Rendre l'action opérationnelle

Publié par Alain CARCASSÈS (1958) , Michel PAILLET et Philippe FLEURANCE | N° 120 - Nouvelles menaces, nouvelles opportunités

Dans un environnement perçu comme complexe, la vie en général et la conception de réponses appropriées aux « nouvelles menaces et aux nouvelles opportunités » en particulier exige des manières d’agir et de penser régénérées. Il s’agit de se doter d’outils conceptuels aptes à permettre l’élucidation permanente des situations vécues par un collectif, afin de formuler des chemins perçus pertinents et de guider l’action de ce collectif.

 

L’élucidation des situations-problèmes est une approche opérationnelle et efficiente. Les outils de cette approche existent même s’ils sont encore trop méconnus. Ils exigent pour être mis en œuvre une conjugaison de qualités usuellement jugées contraires : humilité et capacité pugnace à confronter les points de vue, exigence de rigueur et capacité à écouter et à se remettre en cause («décentration »).


 
Association créée en 2017 pour catalyser « l’agir et penser en complexité » au sein de la société, à travers des carrefours, de l’apprentissage, des contenus et un observatoire. Un point fondateur est la découverte brutale de ce qu’est la complexité, vécue par les fondateurs et qu’ils ont voulu partager pour (se) cultiver et (se) transformer. L’association a publié un « Manifesto » qui en présente l’approche volontairement ouverte et intégrative, dans la lignée de « la Méthode », d’Edgar Morin. 
 

 

 

Introduction 

Le thème « nouvelles menaces, nouvelles opportunités » est intemporel dans la mesure où il est inhérent au processus même de la vie. Tout système vivant est en interaction avec un environnement toujours évoluant. Tout système vivant présente à la fois de l’ordre et du désordre. Pour peu que l’on accorde sérieusement de l’importance à l’observation scientifique établie selon laquelle de nombreux aspects de la cognition humaine sont étroitement liés au ‘contexte’, alors les organisations humaines présentent toujours un certain désordre, source d’émergences nouvelles. Comme Montaigne, reconnaissons que « l’apparente constance même n’est autre chose qu’un branle plus languissant. Je ne puis assurer mon objet : il va trouble et chancelant, d’une ivresse naturelle »

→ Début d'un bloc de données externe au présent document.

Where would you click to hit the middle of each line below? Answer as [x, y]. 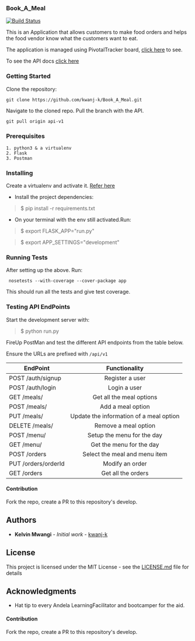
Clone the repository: [32, 89]
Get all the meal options [125, 397]
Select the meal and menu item [125, 454]
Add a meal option [125, 406]
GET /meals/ [26, 397]
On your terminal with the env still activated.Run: [73, 220]
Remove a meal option [125, 425]
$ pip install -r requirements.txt [58, 208]
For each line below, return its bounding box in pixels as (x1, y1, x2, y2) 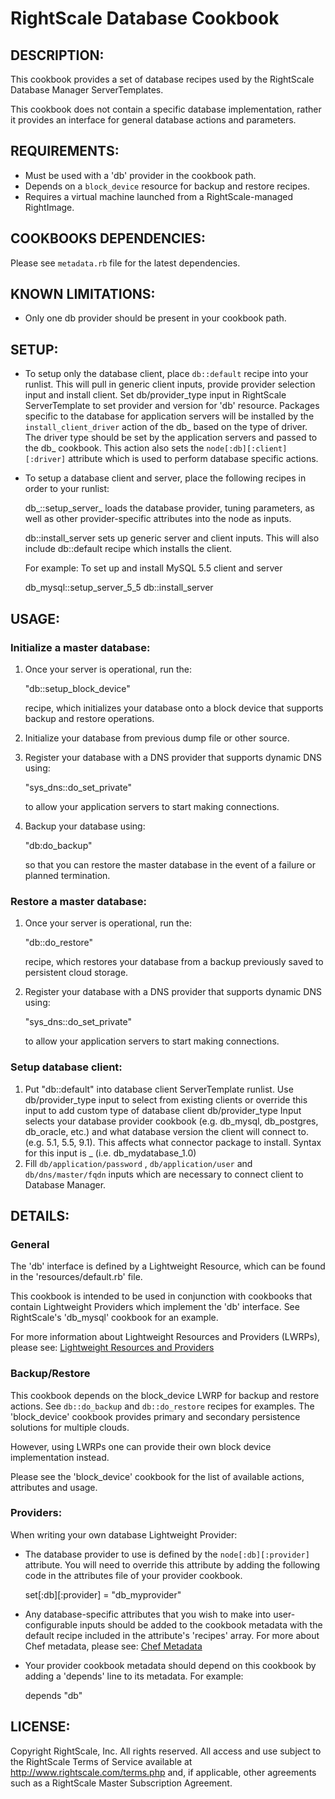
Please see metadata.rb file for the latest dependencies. (10, 257, 241, 269)
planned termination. (24, 869, 111, 881)
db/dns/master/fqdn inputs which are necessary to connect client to (24, 1168, 304, 1180)
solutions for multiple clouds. (10, 1421, 130, 1433)
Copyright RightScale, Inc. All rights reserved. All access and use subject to (10, 1745, 322, 1757)
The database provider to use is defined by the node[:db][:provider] (24, 1548, 310, 1560)
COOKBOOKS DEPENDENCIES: (10, 230, 207, 247)
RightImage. (24, 201, 75, 213)
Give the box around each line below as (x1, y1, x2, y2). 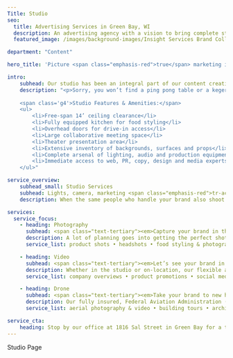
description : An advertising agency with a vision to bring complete (13, 29, 218, 37)
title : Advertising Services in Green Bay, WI (13, 23, 150, 30)
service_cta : (7, 317, 45, 324)
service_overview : (7, 177, 60, 184)
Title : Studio (7, 10, 49, 17)
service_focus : (13, 215, 58, 222)
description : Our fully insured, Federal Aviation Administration (25, 298, 222, 306)
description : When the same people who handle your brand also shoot (19, 196, 225, 203)
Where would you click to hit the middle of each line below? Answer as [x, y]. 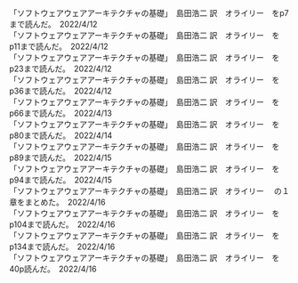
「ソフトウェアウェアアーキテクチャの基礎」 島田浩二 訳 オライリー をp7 [149, 13]
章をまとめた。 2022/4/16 [57, 202]
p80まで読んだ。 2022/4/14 [61, 135]
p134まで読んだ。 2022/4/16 [62, 247]
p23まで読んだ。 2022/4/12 [61, 69]
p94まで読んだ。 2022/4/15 [61, 180]
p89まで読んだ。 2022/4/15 [61, 158]
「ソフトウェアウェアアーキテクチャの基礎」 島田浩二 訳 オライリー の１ [149, 191]
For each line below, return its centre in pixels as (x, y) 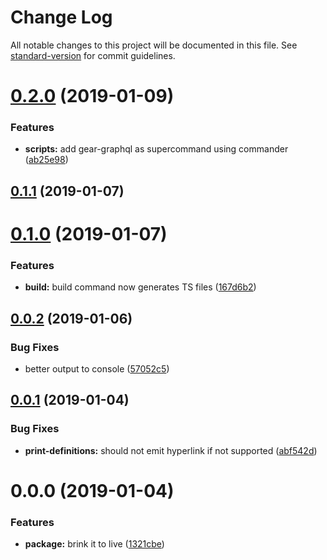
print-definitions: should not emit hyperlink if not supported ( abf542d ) (171, 450)
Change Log (61, 17)
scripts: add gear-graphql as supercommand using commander (156, 149)
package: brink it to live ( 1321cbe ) (94, 544)
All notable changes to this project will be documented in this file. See (154, 45)
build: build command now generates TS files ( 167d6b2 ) (140, 287)
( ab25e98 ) (46, 160)
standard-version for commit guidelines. (93, 55)
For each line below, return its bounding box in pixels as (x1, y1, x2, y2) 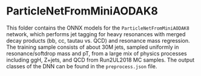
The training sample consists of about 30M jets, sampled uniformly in (6, 43, 179, 51)
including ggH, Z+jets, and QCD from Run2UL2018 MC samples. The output (6, 56, 195, 63)
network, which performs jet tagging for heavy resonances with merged (6, 30, 186, 37)
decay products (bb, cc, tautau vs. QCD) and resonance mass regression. (6, 37, 190, 44)
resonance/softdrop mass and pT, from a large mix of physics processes (6, 49, 187, 57)
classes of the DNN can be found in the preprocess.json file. (6, 62, 157, 70)
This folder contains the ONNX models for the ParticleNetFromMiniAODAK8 (6, 24, 189, 31)
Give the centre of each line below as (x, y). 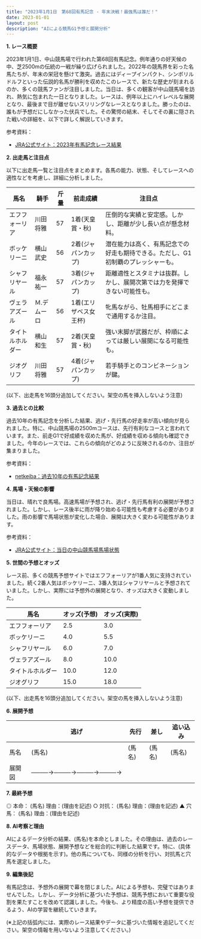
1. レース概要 (22, 46)
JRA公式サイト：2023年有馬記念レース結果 (68, 145)
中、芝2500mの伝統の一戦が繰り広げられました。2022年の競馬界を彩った (98, 67)
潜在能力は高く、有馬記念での (147, 244)
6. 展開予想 (20, 711)
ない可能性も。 (133, 291)
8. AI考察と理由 (25, 826)
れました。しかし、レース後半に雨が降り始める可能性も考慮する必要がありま (100, 509)
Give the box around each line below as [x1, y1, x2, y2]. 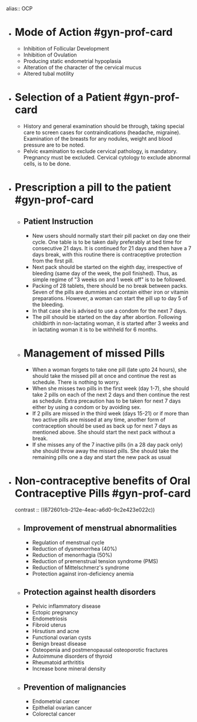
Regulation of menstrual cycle [32, 538, 105, 546]
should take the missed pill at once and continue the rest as [32, 372, 176, 379]
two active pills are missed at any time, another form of [32, 416, 166, 423]
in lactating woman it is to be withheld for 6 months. [32, 326, 158, 333]
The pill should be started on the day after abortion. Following [32, 313, 182, 320]
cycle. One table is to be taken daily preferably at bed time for [32, 238, 182, 245]
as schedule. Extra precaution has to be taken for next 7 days [32, 397, 181, 404]
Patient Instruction [23, 217, 94, 227]
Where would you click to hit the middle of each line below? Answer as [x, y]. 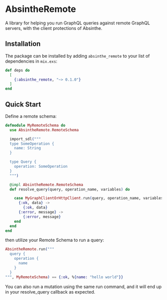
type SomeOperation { [32, 144]
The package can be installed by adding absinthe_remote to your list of [78, 56]
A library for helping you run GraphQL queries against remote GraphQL [78, 23]
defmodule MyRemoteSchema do [35, 125]
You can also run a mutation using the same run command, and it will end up [83, 287]
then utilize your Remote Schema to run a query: [55, 240]
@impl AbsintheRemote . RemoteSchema [46, 185]
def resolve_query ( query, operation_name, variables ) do [70, 189]
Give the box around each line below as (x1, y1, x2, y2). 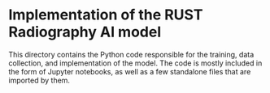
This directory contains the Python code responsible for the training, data (8, 49, 255, 59)
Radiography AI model (8, 23, 162, 41)
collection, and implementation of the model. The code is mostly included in (8, 58, 263, 68)
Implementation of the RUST (8, 6, 203, 24)
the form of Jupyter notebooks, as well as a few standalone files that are (8, 66, 251, 76)
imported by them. (8, 75, 71, 85)
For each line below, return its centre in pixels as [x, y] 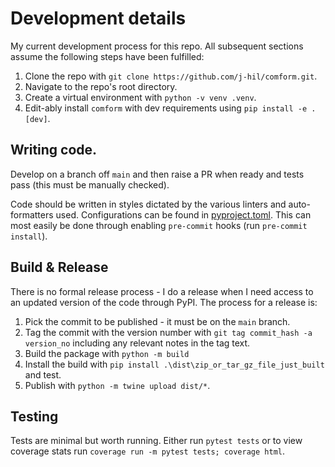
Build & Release [59, 267]
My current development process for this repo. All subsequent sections [157, 46]
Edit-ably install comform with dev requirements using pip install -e [166, 108]
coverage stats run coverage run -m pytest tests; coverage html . [147, 451]
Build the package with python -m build [107, 353]
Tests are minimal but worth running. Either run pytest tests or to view [156, 441]
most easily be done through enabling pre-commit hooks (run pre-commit [159, 225]
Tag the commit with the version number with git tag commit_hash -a [168, 332]
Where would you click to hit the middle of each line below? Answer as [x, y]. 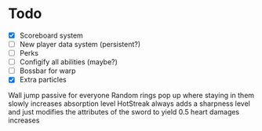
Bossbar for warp [47, 71]
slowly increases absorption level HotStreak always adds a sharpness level [129, 104]
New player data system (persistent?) [80, 44]
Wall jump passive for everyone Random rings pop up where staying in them [131, 96]
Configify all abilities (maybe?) [68, 62]
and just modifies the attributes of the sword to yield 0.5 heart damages [124, 112]
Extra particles [43, 80]
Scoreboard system [51, 35]
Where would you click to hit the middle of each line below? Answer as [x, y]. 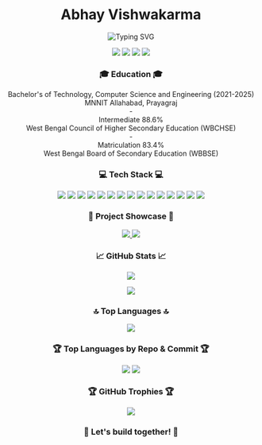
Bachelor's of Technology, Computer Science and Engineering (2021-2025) [131, 95]
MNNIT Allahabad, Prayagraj [131, 103]
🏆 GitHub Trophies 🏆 [131, 391]
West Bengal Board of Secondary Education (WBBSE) [131, 153]
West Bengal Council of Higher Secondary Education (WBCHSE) [131, 128]
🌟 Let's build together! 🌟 [131, 431]
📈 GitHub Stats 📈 [131, 256]
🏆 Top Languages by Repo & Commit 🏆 [131, 349]
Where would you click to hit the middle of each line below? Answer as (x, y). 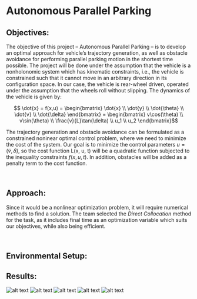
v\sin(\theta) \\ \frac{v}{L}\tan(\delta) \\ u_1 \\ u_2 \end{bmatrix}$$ (99, 121)
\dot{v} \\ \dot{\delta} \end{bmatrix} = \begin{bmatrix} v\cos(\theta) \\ (99, 114)
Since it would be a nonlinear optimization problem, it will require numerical (97, 207)
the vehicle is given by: (34, 97)
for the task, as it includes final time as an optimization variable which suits (97, 220)
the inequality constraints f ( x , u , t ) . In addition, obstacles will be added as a (96, 157)
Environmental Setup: (47, 256)
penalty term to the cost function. (46, 163)
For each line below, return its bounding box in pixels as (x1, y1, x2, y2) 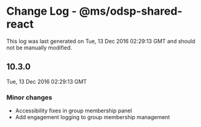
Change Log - (6, 4, 77, 18)
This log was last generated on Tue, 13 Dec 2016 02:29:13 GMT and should (6, 37, 195, 45)
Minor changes (6, 93, 53, 101)
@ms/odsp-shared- (78, 4, 183, 18)
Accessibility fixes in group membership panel (15, 107, 132, 114)
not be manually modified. (6, 44, 72, 51)
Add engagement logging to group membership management (15, 114, 170, 121)

En matière de défense où la question vitale est en jeu et où les enjeux relationnels et décisionnels dépassent le seul problème de la qualité technique des solutions apportées, il est critique de constamment porter attention à ce que recèlent ces émergences perçues comme nouvelles à la fois en termes de menaces et d’opportunités: choc des puissances, terrorisme, changement climatique, raréfaction des ressources, numérisation, cyber sécurité, innovation technologique de rupture pour l’économie,… Comment faire pour les prendre en compte et les rendre intelligibles?

Une situation perçue complexe

Qu’est ce qui est réellement ‘nouveau’ dans la situation actuelle ? Peut-être que ce n’est pas tant l’existence conjointe de menaces et d’opportunités qui sont inhérentes à la vie, que la perception que nous avons d’une certaine opacité de la situation.

D’où provient ce sentiment d’opacité ? Il nous semble qu’il provient d’un manque d’intelligibilité pour la grande majorité d’entre nous d’une situation où tout semble entrelacé, imbriqué et interdépendant, avec des processus insoupçonnés de telle façon que nous n’avons pas immédiatement une perception et une compréhension lucide de la dynamique de cette situation.

Sans cette compréhension, nous ne parvenons pas à comprendre les leviers par lesquels nous pourrions agir dans et avec cette situation. Nous vivons dans ce contexte une dissonance, c’est-à-dire une sorte d’écart entre ce que nous voudrions atteindre et ce que nous atteignons par notre action : nous agissons pour atteindre un but, mais nous constatons que n’atteignons pas ce que nous visions. Il est convenu de dénommer cette situation d’opacité, une situation-problème perçue comme complexe.

Le point aveugle

Pensez-vous que vous n’êtes pas concerné ? Pensez-vous que vous avez une perception et une compréhension lucide de la situation ? Il nous semble que ce serait une erreur.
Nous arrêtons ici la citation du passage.